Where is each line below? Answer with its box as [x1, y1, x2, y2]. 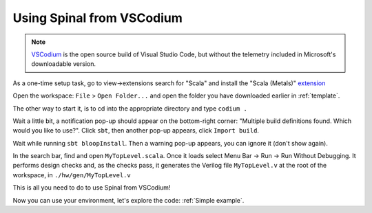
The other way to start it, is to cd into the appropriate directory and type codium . [12, 104, 247, 113]
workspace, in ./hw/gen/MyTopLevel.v [12, 170, 131, 179]
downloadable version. [31, 60, 96, 68]
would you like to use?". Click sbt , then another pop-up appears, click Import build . [12, 126, 260, 135]
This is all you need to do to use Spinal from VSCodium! [12, 183, 171, 192]
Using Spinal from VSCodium [12, 10, 183, 25]
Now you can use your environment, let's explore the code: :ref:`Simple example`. [12, 196, 245, 204]
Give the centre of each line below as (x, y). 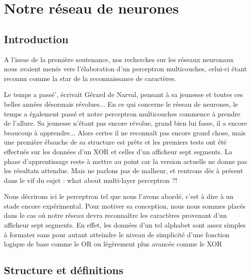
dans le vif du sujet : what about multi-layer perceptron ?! (91, 180)
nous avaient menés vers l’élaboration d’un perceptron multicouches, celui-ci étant (125, 69)
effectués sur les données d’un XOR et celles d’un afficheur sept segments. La (118, 151)
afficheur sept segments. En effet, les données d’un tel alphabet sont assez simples (125, 225)
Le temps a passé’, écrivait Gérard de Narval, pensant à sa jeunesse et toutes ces (124, 94)
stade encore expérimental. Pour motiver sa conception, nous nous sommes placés (125, 205)
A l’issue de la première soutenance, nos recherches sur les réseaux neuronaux (119, 59)
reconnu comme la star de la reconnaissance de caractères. (90, 78)
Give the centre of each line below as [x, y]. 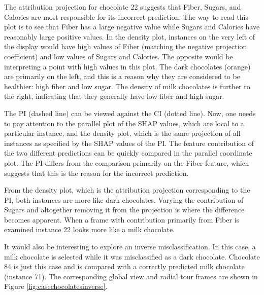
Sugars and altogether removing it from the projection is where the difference [124, 210]
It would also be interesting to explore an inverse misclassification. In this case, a [130, 247]
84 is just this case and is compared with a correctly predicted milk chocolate [124, 266]
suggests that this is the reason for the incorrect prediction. [96, 173]
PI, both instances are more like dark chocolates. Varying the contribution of [124, 199]
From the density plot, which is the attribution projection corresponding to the [127, 190]
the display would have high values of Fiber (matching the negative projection [126, 46]
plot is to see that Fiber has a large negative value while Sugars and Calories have [132, 27]
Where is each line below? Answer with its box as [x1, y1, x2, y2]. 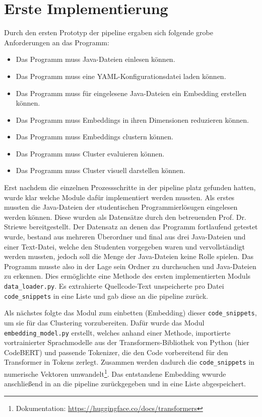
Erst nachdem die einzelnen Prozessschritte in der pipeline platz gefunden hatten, [4, 182, 256, 193]
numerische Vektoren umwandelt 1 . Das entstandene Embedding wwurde [4, 367, 226, 379]
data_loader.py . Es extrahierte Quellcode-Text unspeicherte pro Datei [4, 281, 224, 291]
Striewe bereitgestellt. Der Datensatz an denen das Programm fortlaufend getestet [4, 221, 258, 232]
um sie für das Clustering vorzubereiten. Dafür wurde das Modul [4, 317, 205, 327]
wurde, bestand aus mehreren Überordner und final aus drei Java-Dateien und [4, 231, 246, 242]
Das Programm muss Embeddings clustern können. [16, 131, 173, 142]
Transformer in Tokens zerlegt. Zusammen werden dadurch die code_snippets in [4, 357, 254, 367]
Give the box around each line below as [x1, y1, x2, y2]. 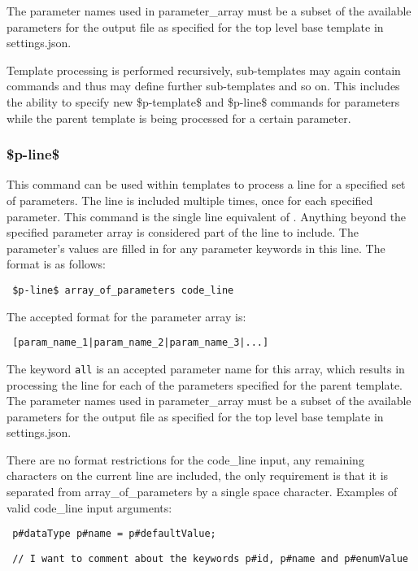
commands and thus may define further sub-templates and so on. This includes [7, 77, 400, 94]
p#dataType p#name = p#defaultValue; [12, 528, 216, 540]
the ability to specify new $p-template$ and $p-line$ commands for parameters [7, 93, 400, 110]
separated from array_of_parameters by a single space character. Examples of [7, 483, 398, 500]
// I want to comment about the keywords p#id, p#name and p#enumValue [12, 552, 408, 564]
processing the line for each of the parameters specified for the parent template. [7, 376, 403, 393]
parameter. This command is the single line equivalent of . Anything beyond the [7, 207, 407, 224]
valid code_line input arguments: [7, 499, 172, 516]
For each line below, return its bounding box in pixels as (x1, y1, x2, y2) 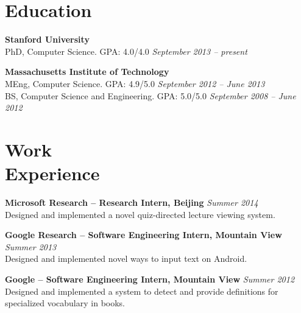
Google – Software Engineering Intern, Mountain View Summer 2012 (5, 272, 295, 285)
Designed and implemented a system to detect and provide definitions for (5, 284, 278, 297)
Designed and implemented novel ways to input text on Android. (5, 252, 247, 265)
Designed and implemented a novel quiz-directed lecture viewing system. (5, 208, 275, 220)
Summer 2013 (5, 240, 57, 253)
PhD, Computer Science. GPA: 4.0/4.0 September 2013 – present (5, 44, 247, 57)
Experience (5, 161, 100, 186)
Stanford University (5, 33, 90, 46)
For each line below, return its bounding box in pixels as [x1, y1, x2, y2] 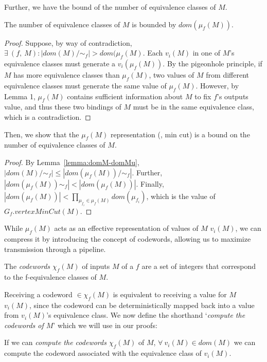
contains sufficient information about [67, 90, 183, 101]
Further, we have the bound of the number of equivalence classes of [4, 2, 216, 12]
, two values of [149, 69, 194, 80]
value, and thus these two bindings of [4, 101, 121, 112]
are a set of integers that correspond [141, 261, 256, 271]
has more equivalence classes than [13, 69, 120, 80]
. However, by [195, 80, 239, 90]
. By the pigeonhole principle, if [163, 58, 262, 68]
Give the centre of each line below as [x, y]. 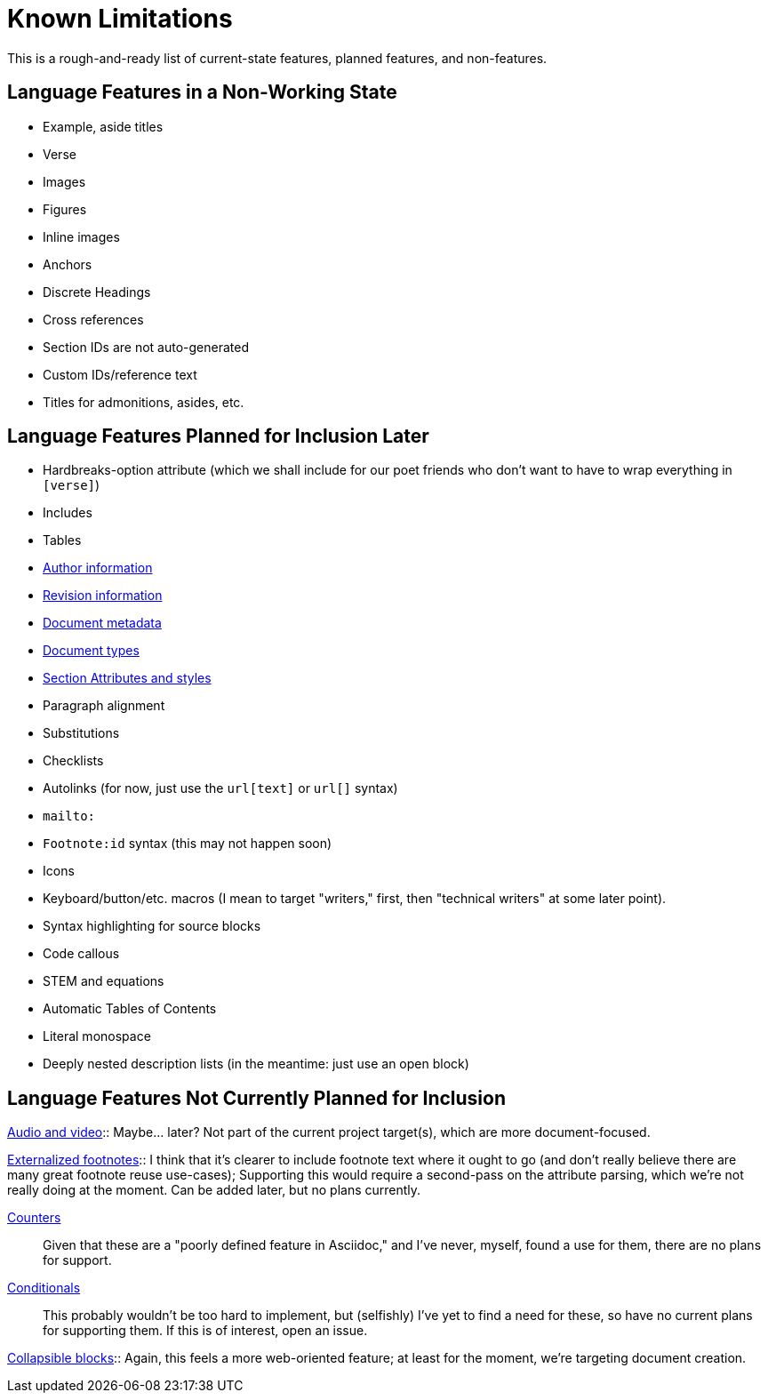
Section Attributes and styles [127, 678]
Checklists [73, 761]
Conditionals [44, 1288]
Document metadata [102, 623]
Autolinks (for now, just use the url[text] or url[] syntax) [220, 788]
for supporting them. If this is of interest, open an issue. [205, 1331]
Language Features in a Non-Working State [202, 92]
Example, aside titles [103, 126]
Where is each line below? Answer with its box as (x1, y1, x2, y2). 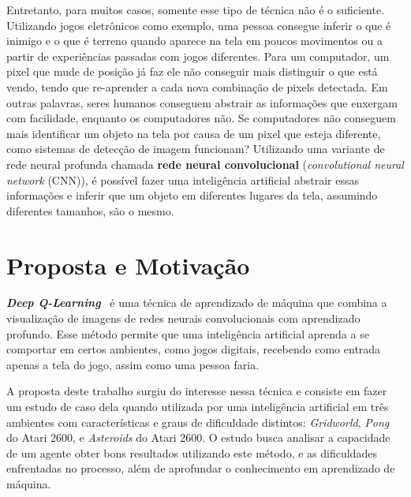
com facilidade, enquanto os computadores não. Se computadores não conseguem (6, 110, 396, 126)
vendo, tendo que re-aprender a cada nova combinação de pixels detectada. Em (6, 78, 388, 95)
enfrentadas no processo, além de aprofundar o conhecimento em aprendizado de (6, 460, 395, 476)
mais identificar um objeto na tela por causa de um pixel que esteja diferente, (6, 125, 381, 141)
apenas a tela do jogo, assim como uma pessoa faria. (6, 356, 260, 372)
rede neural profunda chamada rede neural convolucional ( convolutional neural (6, 155, 404, 172)
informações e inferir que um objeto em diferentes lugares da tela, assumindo (6, 187, 378, 204)
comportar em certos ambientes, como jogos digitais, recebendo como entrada (6, 341, 381, 357)
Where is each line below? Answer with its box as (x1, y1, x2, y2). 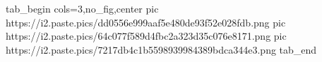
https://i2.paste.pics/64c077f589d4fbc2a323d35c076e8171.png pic (6, 29, 287, 43)
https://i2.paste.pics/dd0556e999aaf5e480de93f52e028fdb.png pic (6, 15, 286, 29)
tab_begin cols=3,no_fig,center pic (6, 1, 159, 15)
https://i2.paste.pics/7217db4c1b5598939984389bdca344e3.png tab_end (6, 42, 317, 56)
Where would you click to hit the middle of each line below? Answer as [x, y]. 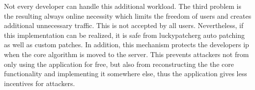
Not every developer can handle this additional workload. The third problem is [123, 6]
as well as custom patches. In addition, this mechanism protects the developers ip [127, 45]
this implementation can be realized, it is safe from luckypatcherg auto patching [124, 35]
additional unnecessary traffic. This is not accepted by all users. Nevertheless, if [124, 25]
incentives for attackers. [40, 83]
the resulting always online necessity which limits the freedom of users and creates [128, 15]
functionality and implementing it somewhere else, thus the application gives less [126, 74]
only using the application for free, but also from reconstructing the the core [119, 64]
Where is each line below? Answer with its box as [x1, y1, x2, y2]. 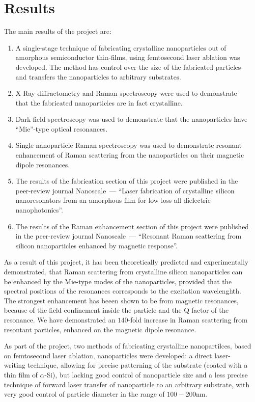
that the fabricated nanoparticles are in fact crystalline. [15, 97, 183, 107]
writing [4, 360, 26, 370]
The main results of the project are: [4, 26, 112, 36]
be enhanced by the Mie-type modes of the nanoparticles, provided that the [4, 276, 232, 286]
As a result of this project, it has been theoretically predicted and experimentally [4, 257, 249, 267]
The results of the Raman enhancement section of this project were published [15, 221, 249, 231]
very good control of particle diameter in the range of [4, 389, 165, 399]
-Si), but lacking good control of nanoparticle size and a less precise [44, 369, 248, 379]
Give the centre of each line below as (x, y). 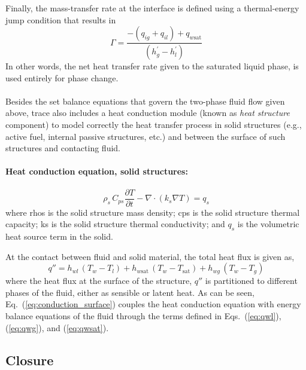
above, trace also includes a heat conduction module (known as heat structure (148, 113)
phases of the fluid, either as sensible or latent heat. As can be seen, (130, 292)
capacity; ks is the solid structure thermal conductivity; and (115, 224)
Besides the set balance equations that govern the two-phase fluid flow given (145, 101)
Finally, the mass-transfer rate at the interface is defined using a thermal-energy (152, 8)
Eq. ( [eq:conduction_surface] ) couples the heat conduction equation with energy (153, 304)
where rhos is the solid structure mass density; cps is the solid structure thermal (153, 212)
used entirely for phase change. (62, 77)
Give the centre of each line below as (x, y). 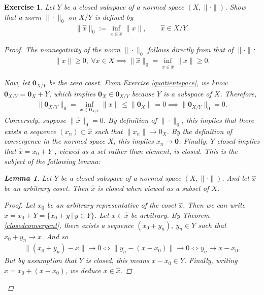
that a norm (23, 17)
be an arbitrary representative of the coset (112, 205)
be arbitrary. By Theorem (170, 215)
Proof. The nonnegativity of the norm (62, 50)
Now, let (17, 83)
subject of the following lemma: (52, 161)
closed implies (238, 141)
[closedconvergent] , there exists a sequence (69, 225)
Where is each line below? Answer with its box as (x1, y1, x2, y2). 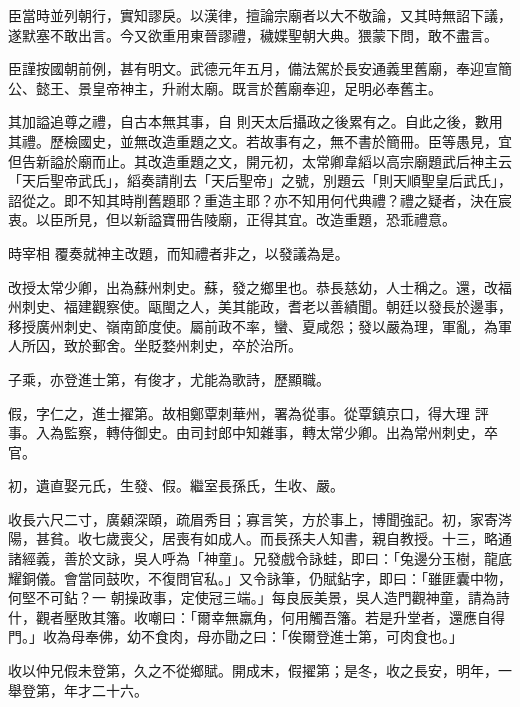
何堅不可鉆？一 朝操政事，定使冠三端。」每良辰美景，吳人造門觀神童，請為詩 (8, 587, 510, 608)
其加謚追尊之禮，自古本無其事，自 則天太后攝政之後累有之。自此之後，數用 (8, 111, 503, 132)
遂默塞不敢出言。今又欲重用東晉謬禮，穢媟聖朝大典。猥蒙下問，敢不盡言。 (8, 24, 498, 45)
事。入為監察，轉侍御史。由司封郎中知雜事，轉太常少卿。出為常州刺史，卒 (8, 422, 498, 443)
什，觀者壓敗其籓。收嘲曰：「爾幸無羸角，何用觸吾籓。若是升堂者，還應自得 (8, 606, 505, 627)
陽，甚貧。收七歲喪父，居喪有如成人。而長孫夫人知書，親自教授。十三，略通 (8, 528, 512, 549)
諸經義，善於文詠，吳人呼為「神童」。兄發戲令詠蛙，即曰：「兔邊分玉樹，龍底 (8, 548, 512, 569)
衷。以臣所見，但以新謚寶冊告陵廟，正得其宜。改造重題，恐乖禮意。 (8, 209, 456, 230)

ASSIGNMENT -> Copy verbatim, from the listing above, each line from the one containing "above, trace also" down to the one containing "Besides the set", inclusive.

RESPONSE TO THIS TASK ->
above, trace also includes a heat conduction module (known as heat structure (148, 113)
phases of the fluid, either as sensible or latent heat. As can be seen, (130, 292)
capacity; ks is the solid structure thermal conductivity; and (115, 224)
Besides the set balance equations that govern the two-phase fluid flow given (145, 101)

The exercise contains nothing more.